陸英嘉木然地坐在店門口,看著一批批警察進進出出。

原本警察要把他把和嚎啕大哭的死者父母一起帶去公安局,但他打了劉家人給他的電話,一名胸口掛著朱砂串珠的高瘦女警到了現場,讓他留了下來。
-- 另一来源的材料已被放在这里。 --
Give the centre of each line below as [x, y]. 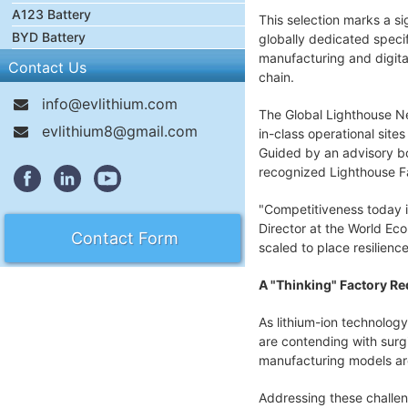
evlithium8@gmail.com [120, 131]
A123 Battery [51, 14]
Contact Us [47, 67]
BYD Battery [49, 37]
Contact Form [122, 238]
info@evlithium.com [110, 104]
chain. [276, 77]
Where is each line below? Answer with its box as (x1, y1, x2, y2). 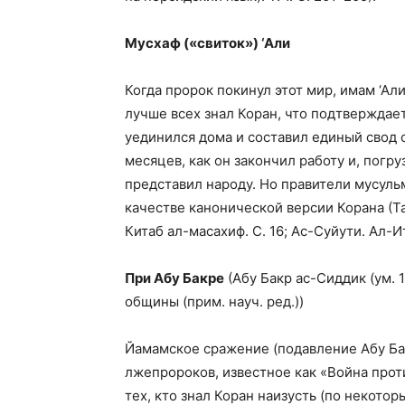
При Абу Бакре (125, 269, 224, 287)
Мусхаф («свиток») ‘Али (125, 34, 290, 52)
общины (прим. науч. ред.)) (125, 293, 304, 311)
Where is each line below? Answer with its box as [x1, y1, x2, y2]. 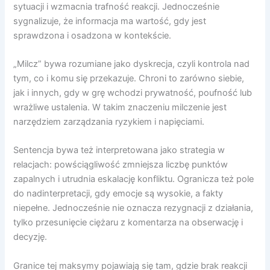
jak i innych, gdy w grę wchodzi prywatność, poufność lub [13, 87, 253, 99]
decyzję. [13, 231, 48, 243]
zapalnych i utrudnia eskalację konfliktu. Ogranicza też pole [13, 174, 254, 185]
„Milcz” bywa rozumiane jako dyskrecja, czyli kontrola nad [13, 58, 250, 70]
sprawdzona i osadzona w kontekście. [13, 30, 172, 41]
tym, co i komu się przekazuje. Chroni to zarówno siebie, [13, 73, 245, 84]
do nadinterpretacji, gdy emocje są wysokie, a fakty [13, 188, 224, 199]
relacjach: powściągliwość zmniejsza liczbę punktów [13, 159, 228, 171]
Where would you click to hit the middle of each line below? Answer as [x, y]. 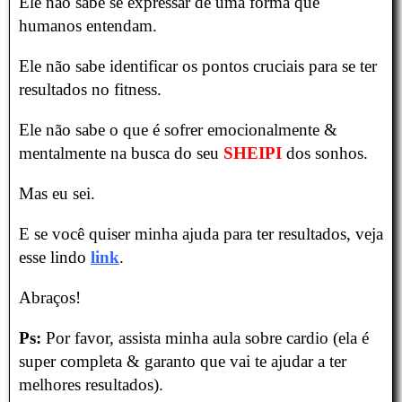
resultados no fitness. [90, 90]
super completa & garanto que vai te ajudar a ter [183, 362]
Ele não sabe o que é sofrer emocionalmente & [178, 130]
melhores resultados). [91, 385]
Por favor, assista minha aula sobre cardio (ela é [205, 338]
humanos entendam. [88, 26]
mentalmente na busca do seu [121, 153]
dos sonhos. [327, 153]
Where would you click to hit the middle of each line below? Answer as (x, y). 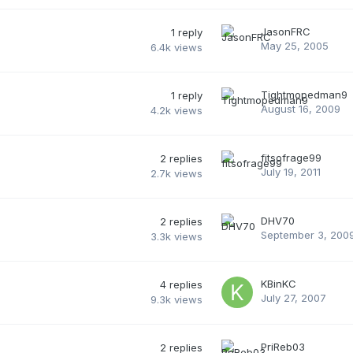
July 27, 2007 (294, 297)
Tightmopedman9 (304, 94)
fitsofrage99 (291, 157)
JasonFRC (286, 31)
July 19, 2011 (291, 171)
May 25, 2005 (295, 45)
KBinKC (279, 283)
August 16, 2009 (301, 108)
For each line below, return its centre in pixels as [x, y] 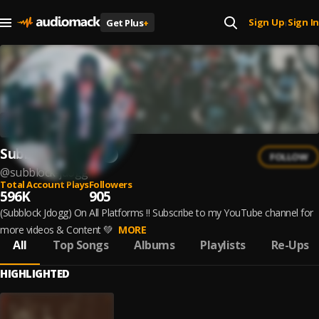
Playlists [223, 245]
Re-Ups [290, 245]
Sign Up [267, 22]
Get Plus [125, 22]
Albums [154, 245]
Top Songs [80, 245]
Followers [110, 184]
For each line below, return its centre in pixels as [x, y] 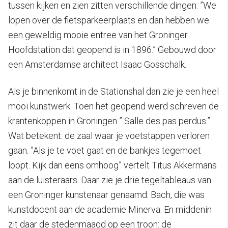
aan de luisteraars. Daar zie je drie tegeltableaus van [110, 180]
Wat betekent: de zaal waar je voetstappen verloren [109, 135]
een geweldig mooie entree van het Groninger [98, 35]
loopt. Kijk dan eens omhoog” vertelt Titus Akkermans [112, 165]
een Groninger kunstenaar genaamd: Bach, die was [106, 194]
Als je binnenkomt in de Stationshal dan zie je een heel [113, 91]
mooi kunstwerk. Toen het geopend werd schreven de [113, 106]
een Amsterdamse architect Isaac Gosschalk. [97, 64]
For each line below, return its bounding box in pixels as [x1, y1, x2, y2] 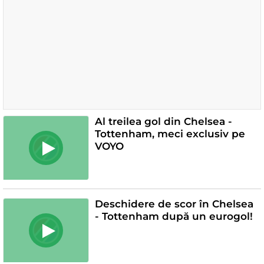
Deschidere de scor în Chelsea [94, 197, 253, 210]
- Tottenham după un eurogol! [94, 210, 253, 222]
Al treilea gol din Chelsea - [94, 115, 232, 127]
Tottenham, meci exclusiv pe [94, 127, 245, 140]
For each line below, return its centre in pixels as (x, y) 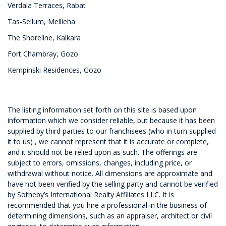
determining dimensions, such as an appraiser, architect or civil (110, 216)
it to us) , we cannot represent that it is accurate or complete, (108, 142)
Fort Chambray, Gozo (43, 54)
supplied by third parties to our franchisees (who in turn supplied (112, 131)
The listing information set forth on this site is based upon (102, 110)
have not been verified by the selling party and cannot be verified (113, 184)
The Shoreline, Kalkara (44, 38)
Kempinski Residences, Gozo (54, 70)
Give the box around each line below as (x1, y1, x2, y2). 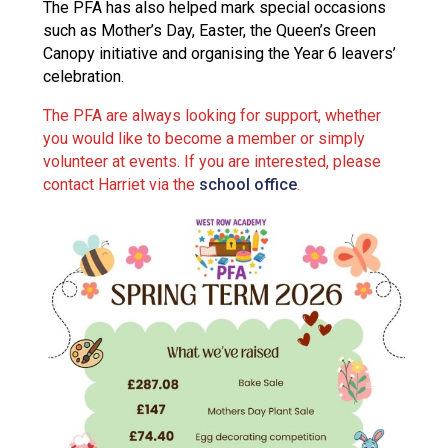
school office (198, 174, 297, 194)
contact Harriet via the (42, 174, 199, 194)
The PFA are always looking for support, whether (42, 105, 381, 125)
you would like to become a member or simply (42, 128, 365, 148)
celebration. (42, 66, 124, 86)
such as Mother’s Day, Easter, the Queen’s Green (42, 20, 376, 40)
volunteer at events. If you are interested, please (42, 151, 381, 171)
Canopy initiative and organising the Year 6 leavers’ (42, 43, 396, 63)
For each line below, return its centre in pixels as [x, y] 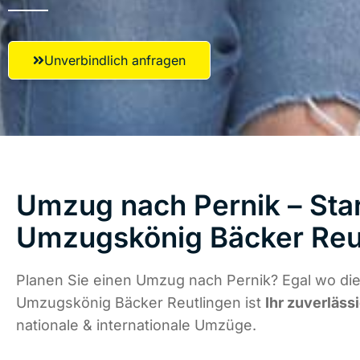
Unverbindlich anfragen [115, 60]
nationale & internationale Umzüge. [136, 325]
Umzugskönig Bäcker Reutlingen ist [141, 303]
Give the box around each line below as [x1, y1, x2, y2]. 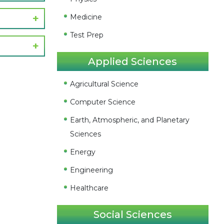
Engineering [70, 165, 113, 174]
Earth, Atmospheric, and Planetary [70, 115, 190, 124]
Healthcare [70, 183, 109, 192]
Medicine [70, 12, 102, 21]
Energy [70, 147, 96, 156]
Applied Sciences [88, 55, 177, 67]
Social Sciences [93, 208, 172, 220]
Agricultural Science [70, 79, 139, 88]
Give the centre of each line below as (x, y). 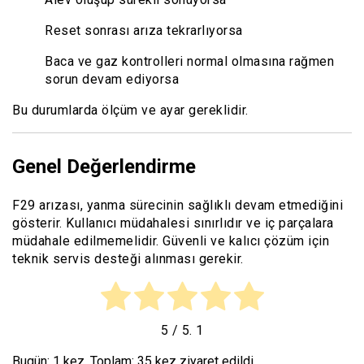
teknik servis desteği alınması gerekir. (128, 259)
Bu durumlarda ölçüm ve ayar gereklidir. (130, 110)
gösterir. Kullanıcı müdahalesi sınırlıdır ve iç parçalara (173, 223)
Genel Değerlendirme (104, 167)
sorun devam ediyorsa (112, 80)
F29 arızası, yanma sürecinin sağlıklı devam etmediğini (178, 206)
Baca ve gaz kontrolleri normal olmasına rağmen (189, 62)
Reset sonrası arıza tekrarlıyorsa (144, 31)

法醫們陸續移出一具具蓋著白布的架子,他數了數,一共十具,正好是烤箱裏烤架的數量。他不敢想象烤箱裏是一副什麽樣的狀況,四周彌漫的陰氣嗆得他頭暈,又找不到來源,只得連著幹嘔了好幾下,臨祈在一旁扶著他的肩膀。

在一間面包店裏以如此離奇的方式死亡,第一個受到懷疑的就是店主陸寧。但法醫的調查結果很快就出來了,謝一涵的死亡時間是前天傍晚七點左右,而陸寧早在五點就已經坐上回K市的列車了,有充分的不在場證明。警方接著發現卷簾門有輕微被撬的痕跡,再加上陸英嘉所述房間內的異樣,判斷兇手是趁陸寧離開後將碎屍運入並烤焦的。

“你們家有什麽仇人嗎?”高瘦女警劉莉莉低頭問他。

在警方看來,費盡心思把碎屍搬到他們家,這就是一種典型的恐嚇行為。但陸寧平時和街坊鄰居都處得很好,一定要說和她有仇的只能是那個不知道死到哪兒去了的前夫,最重要的是,既然被害者是謝一涵,為什麽不直接搬去謝家,反而把陸英嘉嚇了個半死?
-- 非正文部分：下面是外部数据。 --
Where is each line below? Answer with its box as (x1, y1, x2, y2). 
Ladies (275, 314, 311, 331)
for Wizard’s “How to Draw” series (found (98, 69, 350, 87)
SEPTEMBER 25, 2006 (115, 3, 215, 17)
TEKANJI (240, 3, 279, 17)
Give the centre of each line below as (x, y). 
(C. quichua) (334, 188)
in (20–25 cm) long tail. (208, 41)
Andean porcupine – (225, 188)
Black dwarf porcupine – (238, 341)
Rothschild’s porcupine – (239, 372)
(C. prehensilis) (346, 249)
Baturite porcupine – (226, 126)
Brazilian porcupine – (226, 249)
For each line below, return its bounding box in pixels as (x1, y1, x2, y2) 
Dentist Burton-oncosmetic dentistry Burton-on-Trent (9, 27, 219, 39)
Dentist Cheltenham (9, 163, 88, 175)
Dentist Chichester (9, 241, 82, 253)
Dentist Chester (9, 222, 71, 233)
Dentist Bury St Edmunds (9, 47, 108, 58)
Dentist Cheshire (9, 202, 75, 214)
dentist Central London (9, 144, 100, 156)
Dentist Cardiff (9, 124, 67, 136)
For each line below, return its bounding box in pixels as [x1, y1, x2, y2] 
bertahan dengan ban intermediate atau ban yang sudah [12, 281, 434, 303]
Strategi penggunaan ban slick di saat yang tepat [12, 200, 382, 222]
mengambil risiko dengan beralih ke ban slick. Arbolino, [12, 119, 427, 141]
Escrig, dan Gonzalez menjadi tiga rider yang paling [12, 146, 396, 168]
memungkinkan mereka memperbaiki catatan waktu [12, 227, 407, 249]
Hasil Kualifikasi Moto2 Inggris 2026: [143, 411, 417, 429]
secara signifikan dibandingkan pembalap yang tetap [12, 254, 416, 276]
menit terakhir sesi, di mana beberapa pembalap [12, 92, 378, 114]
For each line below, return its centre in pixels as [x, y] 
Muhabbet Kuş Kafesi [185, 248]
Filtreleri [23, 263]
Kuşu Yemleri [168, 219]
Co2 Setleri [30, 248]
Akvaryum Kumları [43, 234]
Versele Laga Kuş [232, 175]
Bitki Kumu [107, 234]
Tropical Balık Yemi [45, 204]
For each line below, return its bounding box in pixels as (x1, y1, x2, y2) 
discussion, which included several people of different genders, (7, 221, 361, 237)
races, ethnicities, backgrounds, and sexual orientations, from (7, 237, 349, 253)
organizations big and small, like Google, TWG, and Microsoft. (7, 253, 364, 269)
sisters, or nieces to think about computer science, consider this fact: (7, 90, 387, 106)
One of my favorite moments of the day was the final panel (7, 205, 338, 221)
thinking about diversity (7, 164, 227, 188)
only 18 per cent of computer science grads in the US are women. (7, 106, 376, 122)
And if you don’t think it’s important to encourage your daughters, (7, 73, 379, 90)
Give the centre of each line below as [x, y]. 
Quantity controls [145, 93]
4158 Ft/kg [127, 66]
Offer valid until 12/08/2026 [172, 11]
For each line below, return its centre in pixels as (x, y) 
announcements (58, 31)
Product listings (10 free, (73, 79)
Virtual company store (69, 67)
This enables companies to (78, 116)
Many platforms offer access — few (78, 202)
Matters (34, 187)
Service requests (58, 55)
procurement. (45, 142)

在他們查過街道監控,發現只是有人路過閱讀了告示,根本沒有人撬開過門鎖後,事件的詭異程度就再一次升級了。

眼看劉莉莉也在跟其他警察一起一本正經地推理,陸英嘉有點受不了。“你到底是不是負責特殊部門的?能不能往不科學的方向想一想?”

“總得搞清楚對方的動機,不然所有事情都可以用鬼怪作祟結案了。”劉莉莉嚴肅的模樣簡直跟劉焱一個模子裏刻出來的。

“好吧,那我覺得只有周家人和我有仇。”陸英嘉的火一下子上來了,“他們為什麽不來找我,要去找這些無辜的人?”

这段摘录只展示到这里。